►

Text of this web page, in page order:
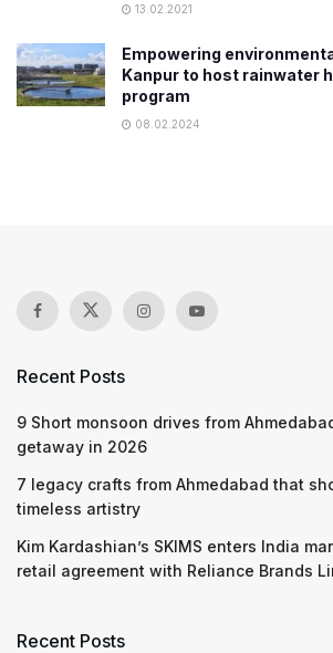
13.02.2021
Empowering
Kanpur to host rainwater
program
08.02.2024
Recent Posts
9 Short monsoon drives from
getaway in 2026
7 legacy crafts from Ahmedabad that
timeless artistry
Kim Kardashian’s SKIMS enters India
retail agreement with Reliance Brands
Recent Posts
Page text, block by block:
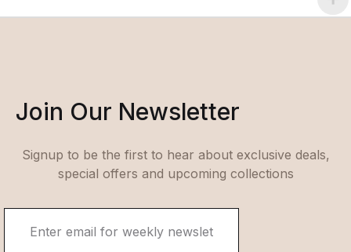
Join Our Newsletter
Signup to be the first to hear about exclusive deals,
special offers and upcoming collections
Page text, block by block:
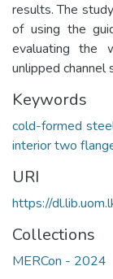
results. The
of using the
evaluating the
unlipped channel
Keywords
cold-formed
interior two
URI
https://
Collections
MERCon - 2024
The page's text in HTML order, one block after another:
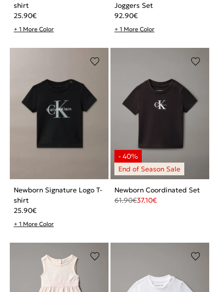
shirt
25.90€
+ 1 More Color
Joggers Set
92.90€
+ 1 More Color
Newborn Signature Logo T-
shirt
25.90€
+ 1 More Color
Newborn Coordinated Set
61.90€37.10€
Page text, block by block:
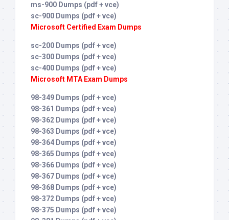
ms-900 Dumps (pdf + vce)
sc-900 Dumps (pdf + vce)
Microsoft Certified Exam Dumps
sc-200 Dumps (pdf + vce)
sc-300 Dumps (pdf + vce)
sc-400 Dumps (pdf + vce)
Microsoft MTA Exam Dumps
98-349 Dumps (pdf + vce)
98-361 Dumps (pdf + vce)
98-362 Dumps (pdf + vce)
98-363 Dumps (pdf + vce)
98-364 Dumps (pdf + vce)
98-365 Dumps (pdf + vce)
98-366 Dumps (pdf + vce)
98-367 Dumps (pdf + vce)
98-368 Dumps (pdf + vce)
98-372 Dumps (pdf + vce)
98-375 Dumps (pdf + vce)
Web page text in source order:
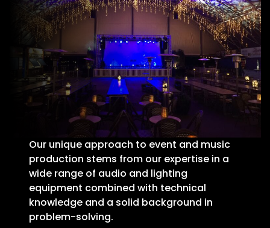
Our unique approach to event and music
production stems from our expertise in a
wide range of audio and lighting
equipment combined with technical
knowledge and a solid background in
problem-solving.
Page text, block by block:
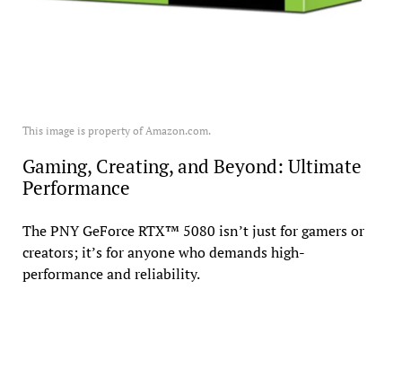
This image is property of Amazon.com.
Gaming, Creating, and Beyond: Ultimate
Performance
The PNY GeForce RTX™ 5080 isn’t just for gamers or
creators; it’s for anyone who demands high-
performance and reliability.
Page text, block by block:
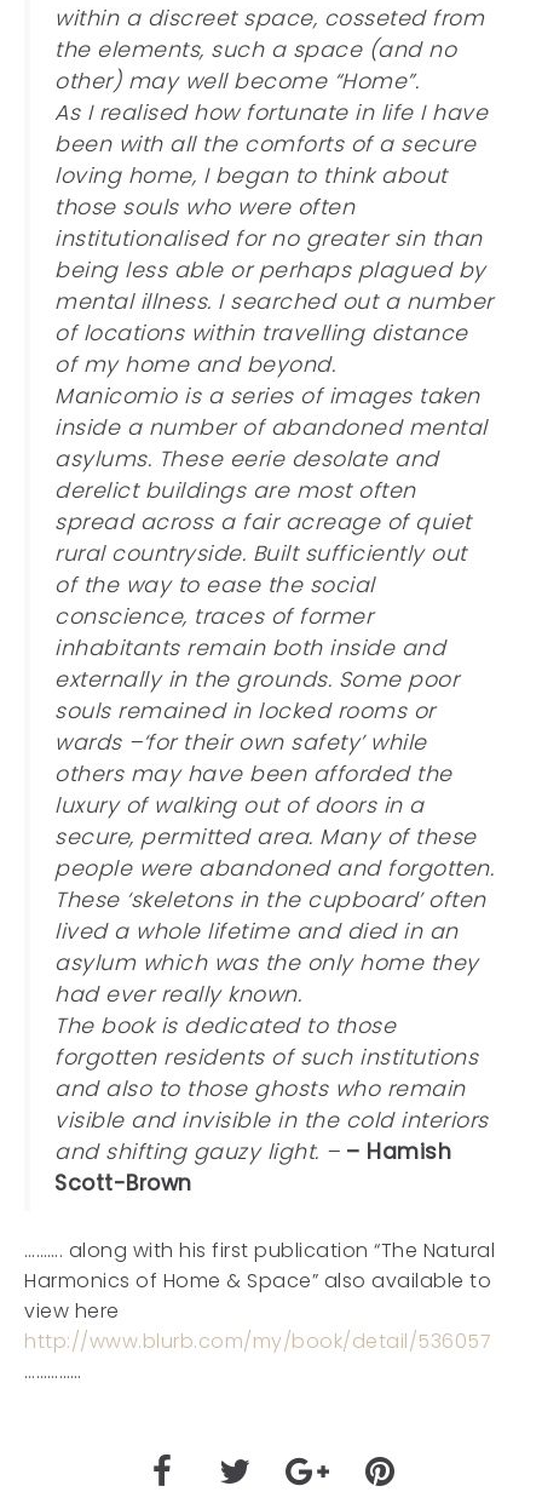
within a discreet space, cosseted from
the elements, such a space (and no
other) may well become “Home”.
As I realised how fortunate in life I have
been with all the comforts of a secure
loving home, I began to think about
those souls who were often
institutionalised for no greater sin than
being less able or perhaps plagued by
mental illness. I searched out a number
of locations within travelling distance
of my home and beyond.
Manicomio is a series of images taken
inside a number of abandoned mental
asylums. These eerie desolate and
derelict buildings are most often
spread across a fair acreage of quiet
rural countryside. Built sufficiently out
of the way to ease the social
conscience, traces of former
inhabitants remain both inside and
externally in the grounds. Some poor
souls remained in locked rooms or
wards –‘for their own safety’ while
others may have been afforded the
luxury of walking out of doors in a
secure, permitted area. Many of these
people were abandoned and forgotten.
These ‘skeletons in the cupboard’ often
lived a whole lifetime and died in an
asylum which was the only home they
had ever really known.
The book is dedicated to those
forgotten residents of such institutions
and also to those ghosts who remain
visible and invisible in the cold interiors
and shifting gauzy light. – – Hamish
Scott-Brown
………. along with his first publication “The Natural
Harmonics of Home & Space” also available to
view here
http://www.blurb.com/my/book/detail/536057
……………
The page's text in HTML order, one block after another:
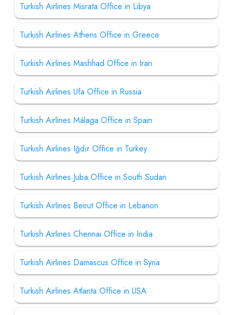
Turkish Airlines Misrata Office in Libya
Turkish Airlines Athens Office in Greece
Turkish Airlines Mashhad Office in Iran
Turkish Airlines Ufa Office in Russia
Turkish Airlines Málaga Office in Spain
Turkish Airlines Iğdır Office in Turkey
Turkish Airlines Juba Office in South Sudan
Turkish Airlines Beirut Office in Lebanon
Turkish Airlines Chennai Office in India
Turkish Airlines Damascus Office in Syria
Turkish Airlines Atlanta Office in USA
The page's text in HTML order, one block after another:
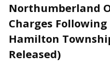
Locally
and
Beyond
Northumberland
Charges
Hamilton
Released)
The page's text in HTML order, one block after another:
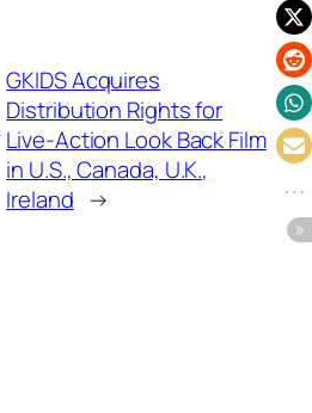
GKIDS Acquires
Distribution Rights for
Live-Action Look Back Film
in U.S., Canada, U.K.,
Ireland →
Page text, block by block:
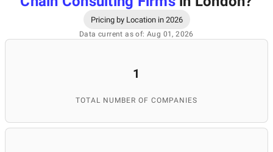
Pricing by Location in 2026
Data current as of: Aug 01, 2026
1
TOTAL NUMBER OF COMPANIES
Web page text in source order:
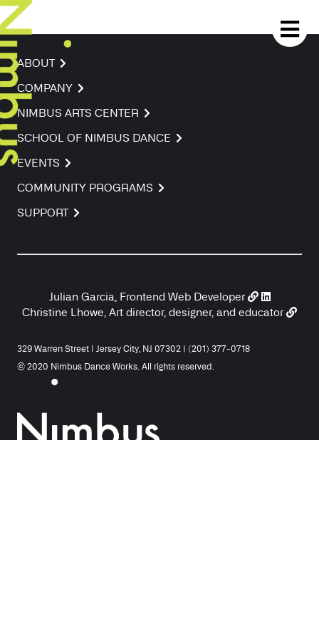
ABOUT
COMPANY
NIMBUS ARTS CENTER
SCHOOL OF NIMBUS DANCE
EVENTS
COMMUNITY PROGRAMS
SUPPORT
Julian Garcia, Frontend Web Developer
Christine Lhowe, Art director, designer, and educator
329 Warren Street | Jersey City, NJ 07302 | (201) 377-0718
© 2020 Nimbus Dance Works. All rights reserved.
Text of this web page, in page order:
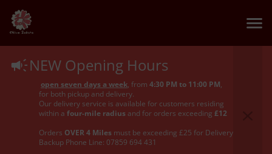
NEW Opening Hours
open seven days a week, from 4:30 PM to 11:00 PM,
for both pickup and delivery.
Our delivery service is available for customers residing
within a four-mile radius and for orders exceeding £12
Orders OVER 4 Miles must be exceeding £25 for Delivery
Backup Phone Line: 07859 694 431
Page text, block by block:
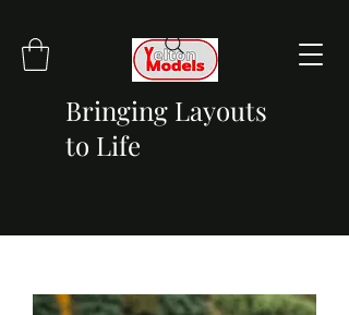
Bringing Layouts
to Life
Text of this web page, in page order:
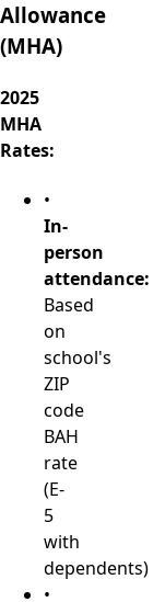
Allowance
(MHA)
2025
MHA
Rates:
•
In-
person
attendance:
Based
on
school's
ZIP
code
BAH
rate
(E-
5
with
dependents)
•

◄

- **What is being asked**
Scan the records for the string "have" and show every line that contains it.

- **Response below**
As I realised how fortunate in life I have
others may have been afforded the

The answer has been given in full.